– Я спас вашу задницу, – перебил его Чеймберс.
– Что вы?.. – начал он, безуспешно пытаясь выглядеть возмущенным.
– Вы сами сказали: они показали вам что-то, сказанное мной начальнику конфиденциально. Поэтому на чьей стороне, по-вашему, они были? – Винтер выглядел растерянным. – Они не могли свалить это на меня, поэтому начали искать других виноватых. Если бы я заступился за вас, они бы вас наказали просто в отместку мне. Вместо этого вы отделались всего лишь легким испугом за ошибку, достойную увольнения. Не за что.
– Значит, вы не считаете, что я «типичный детектив-аматор, не способный отставить в сторону собственное эго даже для того, чтобы справиться с элементарными вещами»?
– О, это я говорил серьезно, – пошутил Чеймберс, похлопывая расслабившегося Винтера по спине, когда громкая женщина снова выбежала из одного из домов.
– Pietà? – предугадал Чеймберс.
– Pietà, – кивнул Винтер.
– Pietà! – прокричала женщина, всовывая Чеймберсу в руки книгу, открытую на странице с фотографией ренессансного шедевра Микеланджело: юная Мария, держащая своего сына у себя на коленях после его распятия, в жутковато знакомой позе, – пятисотлетняя статуя, отображающая место преступления в двадцати футах от них.
– Вот дерьмо, – пробормотал Чеймберс.
– Что? – нетерпеливо спросил Винтер.
Чеймберс развернул книгу к нему, лицо Винтера тут же осунулось, сочетаясь выражением с детективом:
– Пьета.
Глава 5
– Бен?.. Бен?.. Бен!
– А?
– Ты вообще меня слушаешь?
Чеймберс непонимающе уставился на нее. Это был «вечер угощений», и они сидели за столиком в их любимом ресторане. Перед ним появилась курица с кокосом и лаймом, а блюдо Евы было уже наполовину съедено.
– Да, прости, – извинился он. – Я просто устал. Значит, с Полом все хорошо?
– Я тебе это рассказывала десять минут назад!
– А… Но все же?
– Я тебе не скажу, – ответила она, скрещивая руки на груди. В ее голосе появился ямайский акцент, как всегда, когда она злилась.
– Давай отложим это, – он показал рукой между ними, – в сторону, похоже, что все было серьезно. Мне нравится Пол.
– Мертвый… Живой. Нельзя точно сказать, пока мы не встретимся на его дне рождения. – На лице Чеймберса отразилось облегчение. – …Или похоронах, – добавила она, переключая внимание обратно на свой ужин. – У тебя что-то происходит на работе?
– У меня всегда что-то происходит на работе, – произнесли они в унисон, повторяя стандартный ответ Чеймберса на этот вопрос.
Она недовольно взглянула на него и снова заверила:
– Я справлюсь.
– О, в этом я не сомневаюсь, – засмеялся Чеймберс.
– Тогда расскажи мне.
Он улыбнулся и покачал головой.
Уронив свои приборы на тарелку, Ева нетерпеливо посмотрела на него.

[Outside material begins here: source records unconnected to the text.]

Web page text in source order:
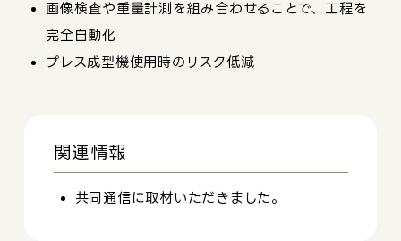
画像検査や重量計測を組み合わせることで、工程を
完全自動化
プレス成型機使用時のリスク低減
関連情報
共同通信に取材いただきました。
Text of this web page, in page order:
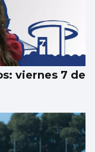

– Послушай, – спокойно сказал Чеймберс, – я выбрал такую жизнь. Я мог бы стать почтальоном или типа того.
– Муж Вероники – почтальон…
– Это хорошо.
– …Его изуродовала собака.
– А.
– И теперь он не может мочиться стоя. А ты еще можешь мочиться стоя? – спросила она довольно громко, заставляя нескольких посетителей взглянуть в их направлении. – …А?
– …Да, – шепотом ответил Чеймберс. – Я все еще могу мочиться стоя.

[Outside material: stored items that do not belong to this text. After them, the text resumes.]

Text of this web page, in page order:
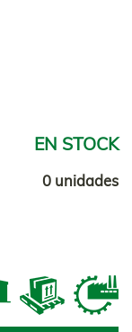
EN STOCK
0 unidades
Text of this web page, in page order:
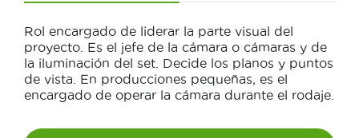
Rol encargado de liderar la parte visual del
proyecto. Es el jefe de la cámara o cámaras y de
la iluminación del set. Decide los planos y puntos
de vista. En producciones pequeñas, es el
encargado de operar la cámara durante el rodaje.
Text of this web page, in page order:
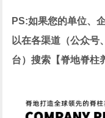
PS:如果您的单位、
以在各渠道（公众号
台）搜索【脊地脊柱
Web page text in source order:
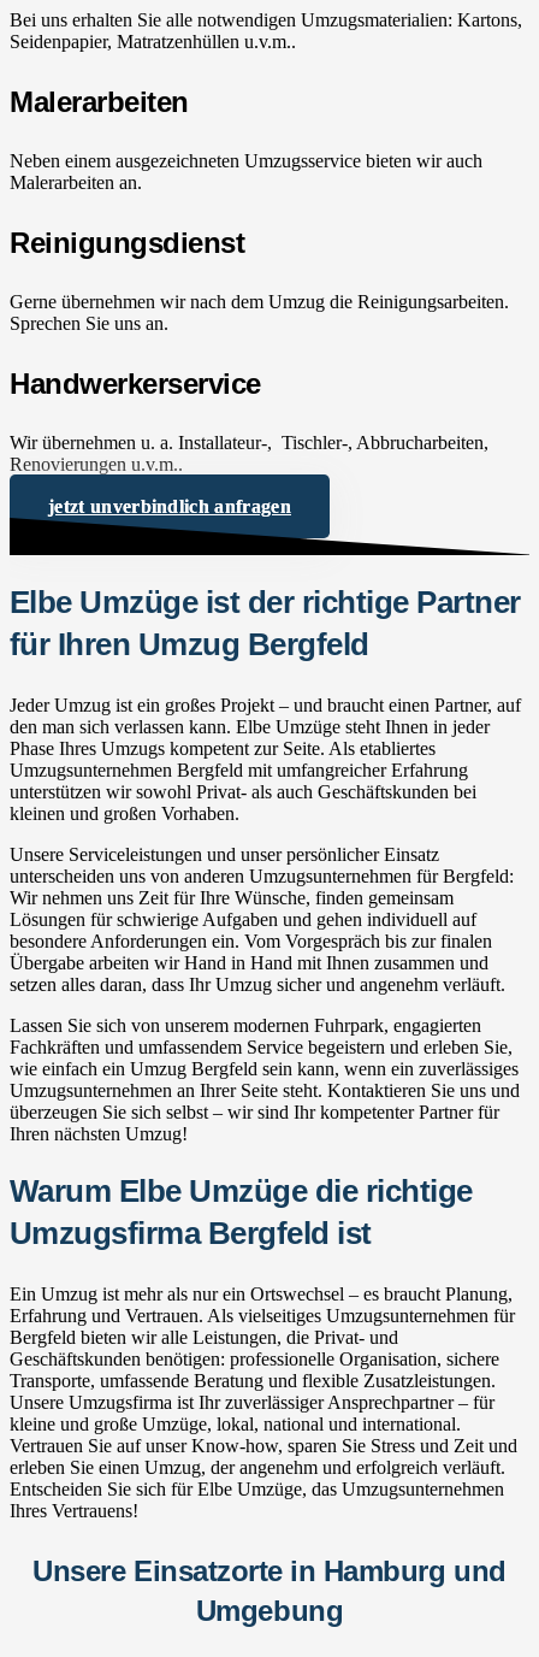
Bei uns erhalten Sie alle notwendigen Umzugsmaterialien: Kartons,
Seidenpapier, Matratzenhüllen u.v.m..
Malerarbeiten
Neben einem ausgezeichneten Umzugsservice bieten wir auch
Malerarbeiten an.
Reinigungsdienst
Gerne übernehmen wir nach dem Umzug die Reinigungsarbeiten.
Sprechen Sie uns an.
Handwerkerservice
Wir übernehmen u. a. Installateur-, Tischler-, Abbrucharbeiten,
Renovierungen u.v.m..
jetzt unverbindlich anfragen
Elbe Umzüge ist der richtige Partner
für Ihren Umzug Bergfeld
Jeder Umzug ist ein großes Projekt – und braucht einen Partner, auf
den man sich verlassen kann. Elbe Umzüge steht Ihnen in jeder
Phase Ihres Umzugs kompetent zur Seite. Als etabliertes
Umzugsunternehmen Bergfeld mit umfangreicher Erfahrung
unterstützen wir sowohl Privat- als auch Geschäftskunden bei
kleinen und großen Vorhaben.
Unsere Serviceleistungen und unser persönlicher Einsatz
unterscheiden uns von anderen Umzugsunternehmen für Bergfeld:
Wir nehmen uns Zeit für Ihre Wünsche, finden gemeinsam
Lösungen für schwierige Aufgaben und gehen individuell auf
besondere Anforderungen ein. Vom Vorgespräch bis zur finalen
Übergabe arbeiten wir Hand in Hand mit Ihnen zusammen und
setzen alles daran, dass Ihr Umzug sicher und angenehm verläuft.
Lassen Sie sich von unserem modernen Fuhrpark, engagierten
Fachkräften und umfassendem Service begeistern und erleben Sie,
wie einfach ein Umzug Bergfeld sein kann, wenn ein zuverlässiges
Umzugsunternehmen an Ihrer Seite steht. Kontaktieren Sie uns und
überzeugen Sie sich selbst – wir sind Ihr kompetenter Partner für
Ihren nächsten Umzug!
Warum Elbe Umzüge die richtige
Umzugsfirma Bergfeld ist
Ein Umzug ist mehr als nur ein Ortswechsel – es braucht Planung,
Erfahrung und Vertrauen. Als vielseitiges Umzugsunternehmen für
Bergfeld bieten wir alle Leistungen, die Privat- und
Geschäftskunden benötigen: professionelle Organisation, sichere
Transporte, umfassende Beratung und flexible Zusatzleistungen.
Unsere Umzugsfirma ist Ihr zuverlässiger Ansprechpartner – für
kleine und große Umzüge, lokal, national und international.
Vertrauen Sie auf unser Know-how, sparen Sie Stress und Zeit und
erleben Sie einen Umzug, der angenehm und erfolgreich verläuft.
Entscheiden Sie sich für Elbe Umzüge, das Umzugsunternehmen
Ihres Vertrauens!
Unsere Einsatzorte in Hamburg und
Umgebung

– Тогда как насчет того, чтобы стать попроще, крепкий орешек?
Он рассмеялся, раздумывая, зачем он вообще попытался спорить.
– Я только хотел сказать, что я выбрал впустить весь этот мрак, жестокость и ненависть…
– Джамби, – вставила она, лаконично суммируя все своими карибскими суевериями. [2]
– Ага, демоны, – кивнул он. – Я провожу свое время в компании демонов, и я не могу рисковать привести даже одного из них домой к тебе.
Лицо Евы даже не дрогнуло. Чеймберс знал, что потерпел поражение.